(Items from a data source)
>>>

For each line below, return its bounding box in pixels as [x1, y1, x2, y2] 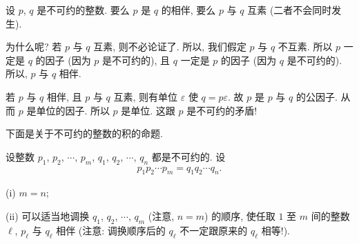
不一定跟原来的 [179, 223, 248, 237]
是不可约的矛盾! [186, 103, 258, 117]
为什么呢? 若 [6, 39, 62, 54]
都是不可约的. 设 [151, 149, 226, 163]
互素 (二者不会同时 [247, 3, 332, 17]
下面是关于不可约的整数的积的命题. [6, 126, 163, 141]
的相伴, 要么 [161, 3, 216, 17]
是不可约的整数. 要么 [37, 3, 130, 17]
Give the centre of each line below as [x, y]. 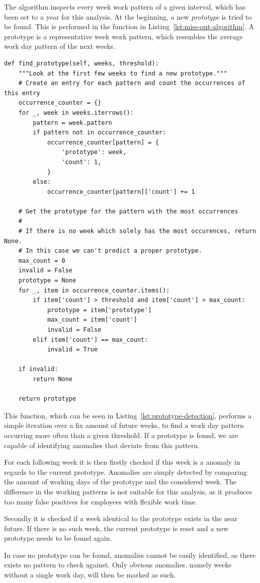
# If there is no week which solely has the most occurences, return [137, 231]
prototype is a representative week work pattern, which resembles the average [123, 36]
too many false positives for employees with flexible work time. [101, 501]
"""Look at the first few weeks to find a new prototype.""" [123, 73]
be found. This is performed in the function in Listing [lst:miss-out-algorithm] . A [129, 26]
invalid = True [72, 350]
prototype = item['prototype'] [99, 310]
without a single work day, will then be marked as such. [90, 575]
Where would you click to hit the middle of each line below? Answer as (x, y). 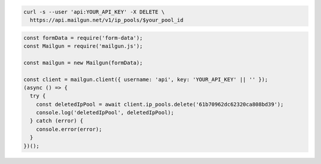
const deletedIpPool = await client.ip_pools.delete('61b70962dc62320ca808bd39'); (160, 104)
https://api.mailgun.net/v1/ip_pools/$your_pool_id (107, 20)
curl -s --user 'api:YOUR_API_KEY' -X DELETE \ (94, 12)
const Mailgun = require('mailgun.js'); (83, 46)
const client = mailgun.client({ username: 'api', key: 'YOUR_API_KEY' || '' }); (146, 79)
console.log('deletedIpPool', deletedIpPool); (105, 113)
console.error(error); (69, 129)
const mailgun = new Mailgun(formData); (83, 63)
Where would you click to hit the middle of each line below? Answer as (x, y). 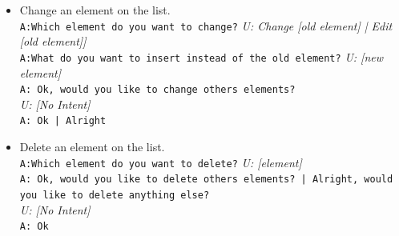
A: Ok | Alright (63, 121)
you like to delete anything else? (115, 195)
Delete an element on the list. (92, 146)
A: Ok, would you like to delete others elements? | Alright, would (206, 180)
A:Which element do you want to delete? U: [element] (161, 162)
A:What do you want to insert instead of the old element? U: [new (201, 56)
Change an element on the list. (95, 10)
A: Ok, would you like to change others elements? (157, 90)

<<<

Leaving every picture out, output the data exactly as it stands.

For each line below, return its bounding box in pixels as [x1, y1, x2, y2] 
不一定跟原来的 [179, 223, 248, 237]
是不可约的矛盾! [186, 103, 258, 117]
为什么呢? 若 [6, 39, 62, 54]
都是不可约的. 设 [151, 149, 226, 163]
互素 (二者不会同时 [247, 3, 332, 17]
下面是关于不可约的整数的积的命题. [6, 126, 163, 141]
的相伴, 要么 [161, 3, 216, 17]
是不可约的整数. 要么 [37, 3, 130, 17]
Give the centre of each line below as [x, y]. 
# If there is no week which solely has the most occurences, return [137, 231]
prototype is a representative week work pattern, which resembles the average [123, 36]
too many false positives for employees with flexible work time. [101, 501]
"""Look at the first few weeks to find a new prototype.""" [123, 73]
be found. This is performed in the function in Listing [lst:miss-out-algorithm] . A [129, 26]
invalid = True [72, 350]
prototype = item['prototype'] [99, 310]
without a single work day, will then be marked as such. [90, 575]
Where would you click to hit the middle of each line below? Answer as (x, y). 
const deletedIpPool = await client.ip_pools.delete('61b70962dc62320ca808bd39'); (160, 104)
https://api.mailgun.net/v1/ip_pools/$your_pool_id (107, 20)
curl -s --user 'api:YOUR_API_KEY' -X DELETE \ (94, 12)
const Mailgun = require('mailgun.js'); (83, 46)
const client = mailgun.client({ username: 'api', key: 'YOUR_API_KEY' || '' }); (146, 79)
console.log('deletedIpPool', deletedIpPool); (105, 113)
console.error(error); (69, 129)
const mailgun = new Mailgun(formData); (83, 63)
Where would you click to hit the middle of each line below? Answer as (x, y). 
A: Ok | Alright (63, 121)
you like to delete anything else? (115, 195)
Delete an element on the list. (92, 146)
A: Ok, would you like to delete others elements? | Alright, would (206, 180)
A:Which element do you want to delete? U: [element] (161, 162)
A:What do you want to insert instead of the old element? U: [new (201, 56)
Change an element on the list. (95, 10)
A: Ok, would you like to change others elements? (157, 90)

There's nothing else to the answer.